(EXERCISE) Could you copy exactly the lines from the start of the records through the one containing "aligns with the", both included, and leave out the pictures?

(DATA)
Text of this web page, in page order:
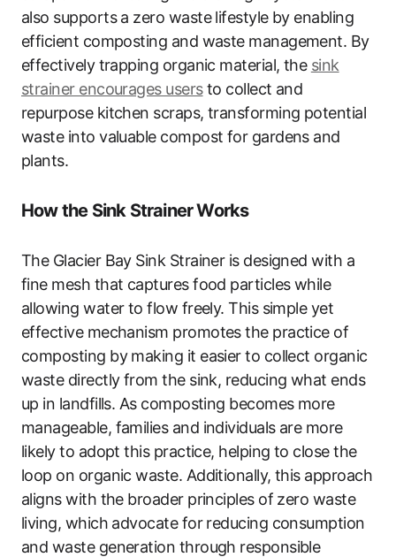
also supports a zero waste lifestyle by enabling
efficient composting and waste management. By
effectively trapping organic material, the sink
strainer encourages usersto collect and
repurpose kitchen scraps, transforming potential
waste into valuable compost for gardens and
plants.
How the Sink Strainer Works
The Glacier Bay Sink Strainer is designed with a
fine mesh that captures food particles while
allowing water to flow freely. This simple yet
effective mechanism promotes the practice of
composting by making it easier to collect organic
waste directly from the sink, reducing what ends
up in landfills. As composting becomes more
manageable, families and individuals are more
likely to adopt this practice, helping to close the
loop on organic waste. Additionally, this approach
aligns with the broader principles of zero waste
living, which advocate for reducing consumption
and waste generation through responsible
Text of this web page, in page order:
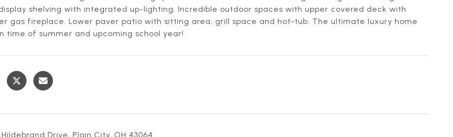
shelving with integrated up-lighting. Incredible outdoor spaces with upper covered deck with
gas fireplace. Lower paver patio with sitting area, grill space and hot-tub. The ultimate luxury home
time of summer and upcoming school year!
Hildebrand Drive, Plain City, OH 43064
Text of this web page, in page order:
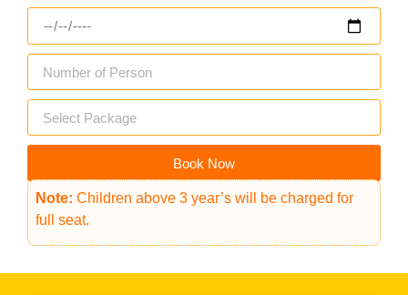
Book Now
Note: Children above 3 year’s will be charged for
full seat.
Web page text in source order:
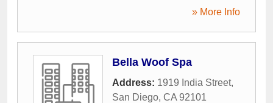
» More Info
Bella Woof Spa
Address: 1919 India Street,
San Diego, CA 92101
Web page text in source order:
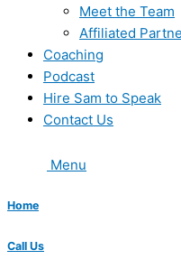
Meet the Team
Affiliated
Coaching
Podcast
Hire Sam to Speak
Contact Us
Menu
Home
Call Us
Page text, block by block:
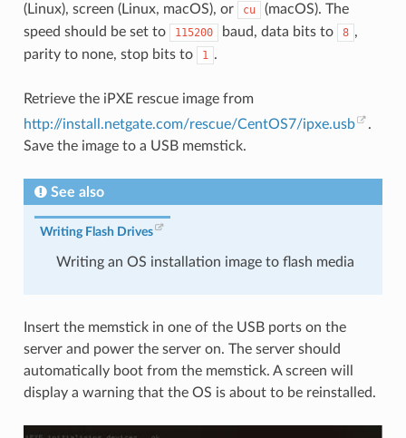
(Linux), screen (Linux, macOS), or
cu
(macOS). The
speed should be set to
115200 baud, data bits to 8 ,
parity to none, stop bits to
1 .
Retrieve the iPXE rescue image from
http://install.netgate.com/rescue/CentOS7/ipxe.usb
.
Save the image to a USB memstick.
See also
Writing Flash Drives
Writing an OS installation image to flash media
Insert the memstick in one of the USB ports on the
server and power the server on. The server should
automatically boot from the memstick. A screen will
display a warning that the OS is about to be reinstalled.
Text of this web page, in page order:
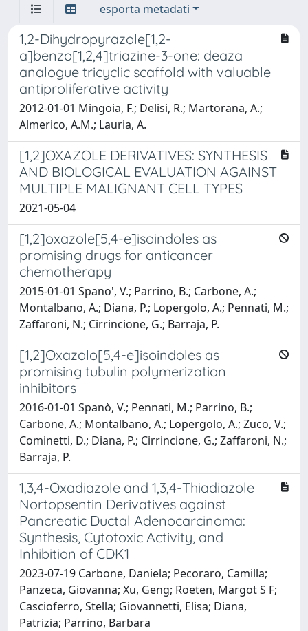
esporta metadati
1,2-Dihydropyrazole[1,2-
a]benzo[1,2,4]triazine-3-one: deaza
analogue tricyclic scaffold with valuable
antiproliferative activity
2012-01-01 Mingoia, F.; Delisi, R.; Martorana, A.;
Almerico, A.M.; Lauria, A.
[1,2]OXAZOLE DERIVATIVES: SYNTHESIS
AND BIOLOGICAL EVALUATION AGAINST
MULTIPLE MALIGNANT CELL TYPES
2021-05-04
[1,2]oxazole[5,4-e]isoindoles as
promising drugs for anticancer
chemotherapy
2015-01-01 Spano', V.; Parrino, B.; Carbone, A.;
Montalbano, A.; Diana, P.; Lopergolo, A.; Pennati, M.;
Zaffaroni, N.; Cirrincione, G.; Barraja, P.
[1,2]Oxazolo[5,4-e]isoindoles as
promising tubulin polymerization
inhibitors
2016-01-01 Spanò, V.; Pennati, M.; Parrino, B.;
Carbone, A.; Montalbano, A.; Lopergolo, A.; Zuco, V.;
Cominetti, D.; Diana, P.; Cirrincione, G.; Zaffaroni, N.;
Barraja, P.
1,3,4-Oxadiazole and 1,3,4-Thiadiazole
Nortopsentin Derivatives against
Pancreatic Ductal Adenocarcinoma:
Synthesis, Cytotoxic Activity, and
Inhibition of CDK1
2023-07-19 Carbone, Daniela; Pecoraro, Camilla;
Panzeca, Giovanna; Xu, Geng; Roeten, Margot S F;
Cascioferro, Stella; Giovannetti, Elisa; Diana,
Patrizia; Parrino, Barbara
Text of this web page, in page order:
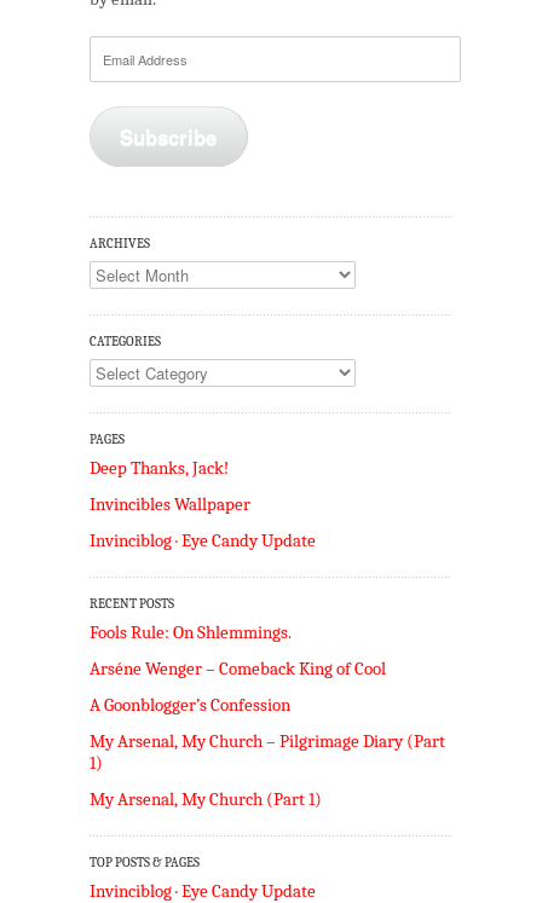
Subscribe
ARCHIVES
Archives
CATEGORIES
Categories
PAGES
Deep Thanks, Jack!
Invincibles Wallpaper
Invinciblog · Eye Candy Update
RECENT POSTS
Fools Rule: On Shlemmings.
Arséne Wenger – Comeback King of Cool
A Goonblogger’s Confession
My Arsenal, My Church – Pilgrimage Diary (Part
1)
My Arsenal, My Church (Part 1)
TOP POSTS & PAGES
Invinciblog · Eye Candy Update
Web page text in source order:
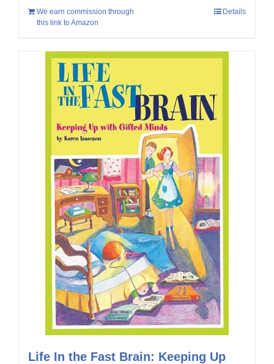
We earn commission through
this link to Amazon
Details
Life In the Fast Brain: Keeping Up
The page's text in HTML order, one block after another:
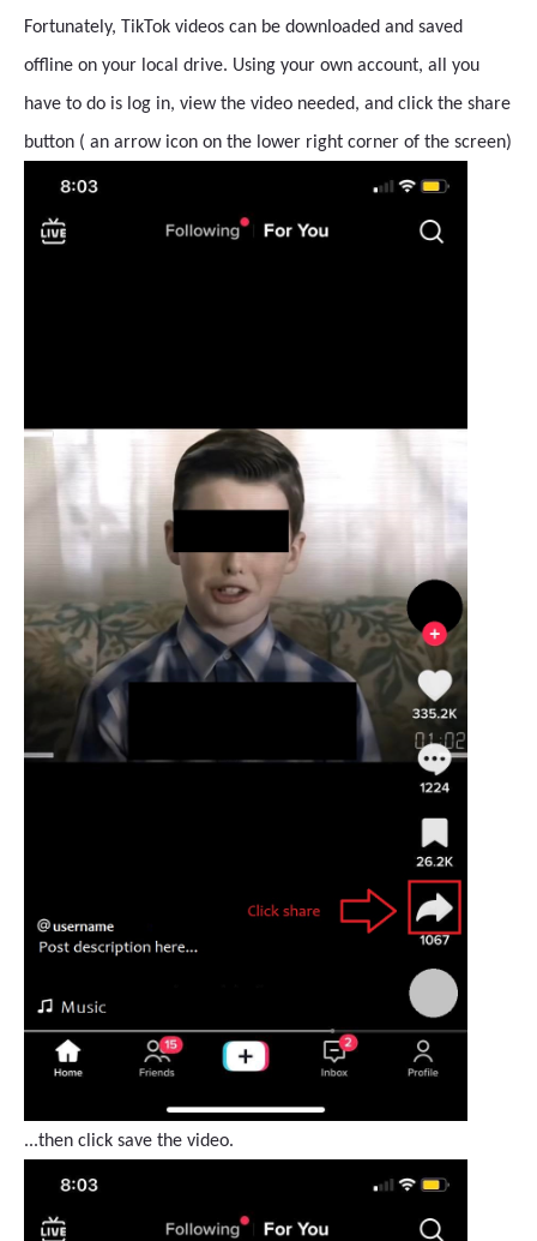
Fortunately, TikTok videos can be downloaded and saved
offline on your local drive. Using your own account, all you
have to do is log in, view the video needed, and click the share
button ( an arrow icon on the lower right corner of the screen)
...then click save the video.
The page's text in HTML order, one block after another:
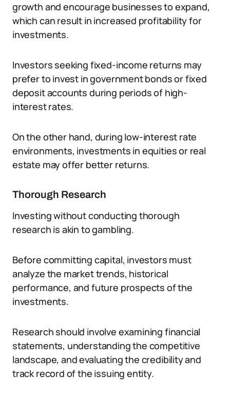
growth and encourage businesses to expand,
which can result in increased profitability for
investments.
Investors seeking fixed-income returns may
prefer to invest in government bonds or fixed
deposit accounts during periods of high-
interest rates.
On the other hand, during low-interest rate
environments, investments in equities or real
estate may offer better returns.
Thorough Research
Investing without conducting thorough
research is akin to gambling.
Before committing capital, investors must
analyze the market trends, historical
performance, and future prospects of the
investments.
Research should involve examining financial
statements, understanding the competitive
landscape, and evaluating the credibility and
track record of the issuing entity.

(ANSWER SECTION)
Text of this web page, in page order:
also supports a zero waste lifestyle by enabling
efficient composting and waste management. By
effectively trapping organic material, the sink
strainer encourages usersto collect and
repurpose kitchen scraps, transforming potential
waste into valuable compost for gardens and
plants.
How the Sink Strainer Works
The Glacier Bay Sink Strainer is designed with a
fine mesh that captures food particles while
allowing water to flow freely. This simple yet
effective mechanism promotes the practice of
composting by making it easier to collect organic
waste directly from the sink, reducing what ends
up in landfills. As composting becomes more
manageable, families and individuals are more
likely to adopt this practice, helping to close the
loop on organic waste. Additionally, this approach
aligns with the broader principles of zero waste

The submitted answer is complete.